After a year in the the service in the Philippines Schrock was sent back to the States. He said he recalled coming back into San Francisco and sailing under the Golden Gate Bridge. He took a train to Fort Sheridan, Ill., outside Chicago where he was discharged in 1946.

“As far as my military service, I did what I had to do. I was really fortunate they didn’t need me in Europe because the war was over. And they called off the war in the Pacific before I arrived,” Schrock said.

“If it hadn’t been for President Harry Truman I probably wouldn’t be talking to you today. He was the one who dropped the bomb on Hiroshima and Nagasaki that ended World War II.

“The biggest thing that happened to me when I look back on things was the G.I. Bill. It was fantastic,” he recalled.

The G.I. Bill was a federal program that paid for higher education for anyone who wanted to attend college served in the Second World War. Millions of American WW II vets took advantage of the program.

“I was the last in my class in high school,” he recalled. I was a goof-off. When I got out of service I drove a bus for a while. I had this friend who kept telling me I should take advantage of the G.I. Bill. Finally I did. I enrolled in a liberal arts program at Baldwin-Wallace University in Ohio.”

He graduated with a B.A. degree and continued to get a master’s in education. For more than 40 years he was a school teacher and principal.

Schrock, who will be 93 in August, still has his Army Air Corps uniform from WW II with its 13th Air Force shoulder patch. Sun photo by Don Moore

“I first started teaching school at my home town of Walnut Creek. The school had 37 students,” Schrock said. “From there I transferred to Dover High School in Dover, Ohio.
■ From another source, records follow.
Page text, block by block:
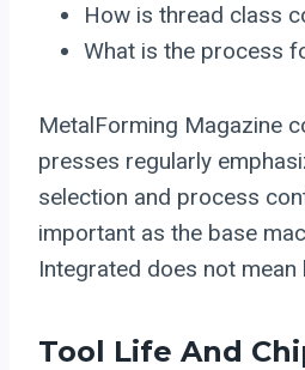
How is thread class
What is the process
MetalForming Magazine
presses regularly
selection and process
important as the base
Integrated does not mean
Tool Life And

It had 1,200 students and I eventually became its principle.

It was during this period he served as president of the Dover City Council.

After he and his late wife, Marge, retired and moved to Port Charlotte in 1981, Schrock became involved in the Charlotte County School System. He taught school at Charlotte Voc-Tech and served as the school’s assistant principal for 13 years.

He and his wife have three children: Jim, Linda, and Steve.

Name: Robert Schrock
D.O.B: 11 Aug 1925
Hometown:  Walnut Creek, Ohio
Currently:  Port Charlotte, FL
Entered Service:  16 Nov 1944
Discharged: 13 Nov 1946
Commendations:  Asiatic-Pacific Theater Ribbon, Philippine Liberation Ribbon, Victory medal, Good Conduct medal, 2 Overseas Service Bars

This story was first published in the Charlotte Sun newspaper, Port Charlotte, Fla. on Monday, August 6, and is republished with permission.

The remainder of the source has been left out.